▶ **Your task**: Could you set down the records below exactly as they are, with no pictures?

▶ **Source information**:
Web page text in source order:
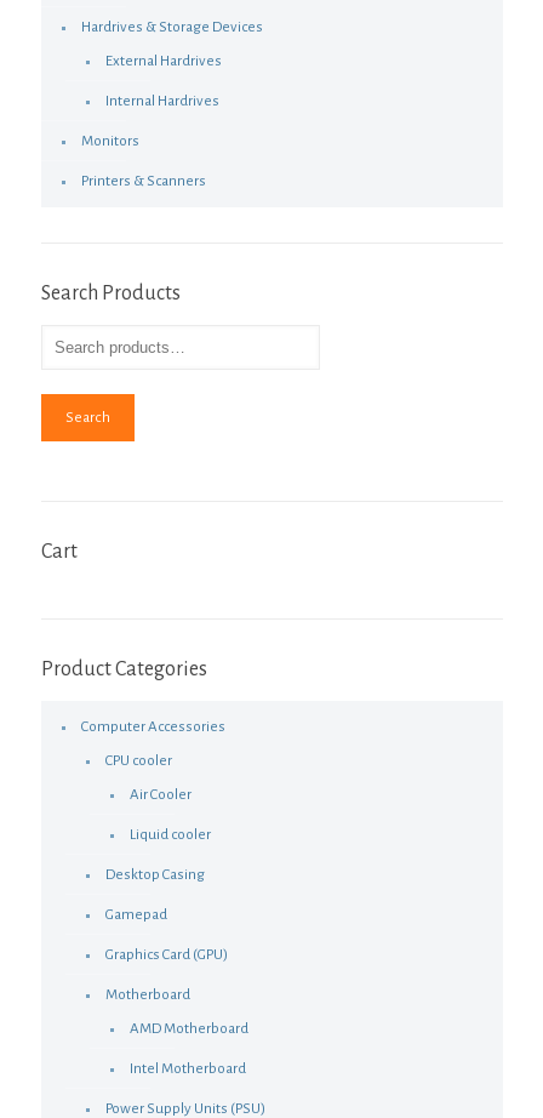
Hardrives & Storage Devices
External Hardrives
Internal Hardrives
Monitors
Printers & Scanners
Search Products
Search
Cart
Product Categories
Computer Accessories
CPU cooler
Air Cooler
Liquid cooler
Desktop Casing
Gamepad
Graphics Card (GPU)
Motherboard
AMD Motherboard
Intel Motherboard
Power Supply Units (PSU)
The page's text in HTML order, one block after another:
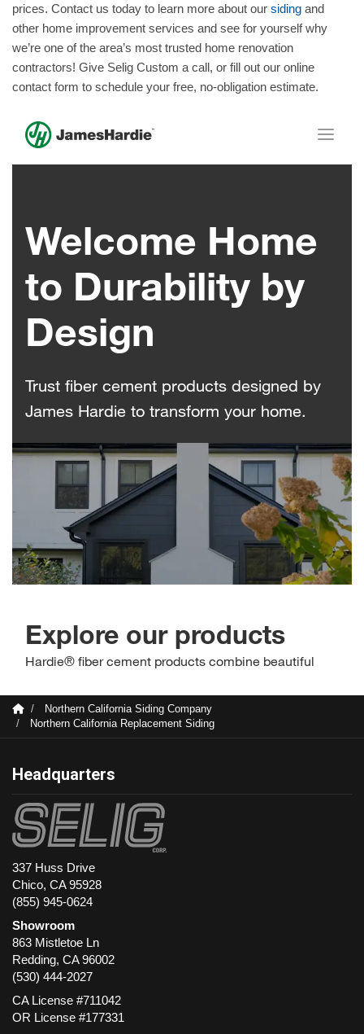
prices. Contact us today to learn more about our siding and
other home improvement services and see for yourself why
we’re one of the area’s most trusted home renovation
contractors! Give Selig Custom a call, or fill out our online
contact form to schedule your free, no-obligation estimate.
Northern California Siding Company
Northern California Replacement Siding
Headquarters
337 Huss Drive
Chico, CA 95928
(855) 945-0624
Showroom
863 Mistletoe Ln
Redding, CA 96002
(530) 444-2027
CA License #711042
OR License #177331
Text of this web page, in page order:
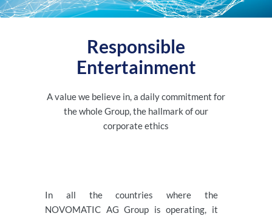
Responsible
Entertainment
A value we believe in, a daily commitment for
the whole Group, the hallmark of our
corporate ethics
In all the countries where the
NOVOMATIC AG Group is operating, it
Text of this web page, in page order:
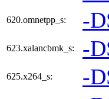
620.omnetpp_s: -
623.xalancbmk_s: -
625.x264_s: -

▶ **Expected answer**:
Web page text in source order:
Hardrives & Storage Devices
External Hardrives
Internal Hardrives
Monitors
Printers & Scanners
Search Products
Search
Cart
Product Categories
Computer Accessories
CPU cooler
Air Cooler
Liquid cooler
Desktop Casing
Gamepad
Graphics Card (GPU)
Motherboard
AMD Motherboard
Intel Motherboard
Power Supply Units (PSU)
The page's text in HTML order, one block after another:
prices. Contact us today to learn more about our siding and
other home improvement services and see for yourself why
we’re one of the area’s most trusted home renovation
contractors! Give Selig Custom a call, or fill out our online
contact form to schedule your free, no-obligation estimate.
Northern California Siding Company
Northern California Replacement Siding
Headquarters
337 Huss Drive
Chico, CA 95928
(855) 945-0624
Showroom
863 Mistletoe Ln
Redding, CA 96002
(530) 444-2027
CA License #711042
OR License #177331
Text of this web page, in page order:
Responsible
Entertainment
A value we believe in, a daily commitment for
the whole Group, the hallmark of our
corporate ethics
In all the countries where the
NOVOMATIC AG Group is operating, it
Text of this web page, in page order:
620.omnetpp_s: -
623.xalancbmk_s: -
625.x264_s: -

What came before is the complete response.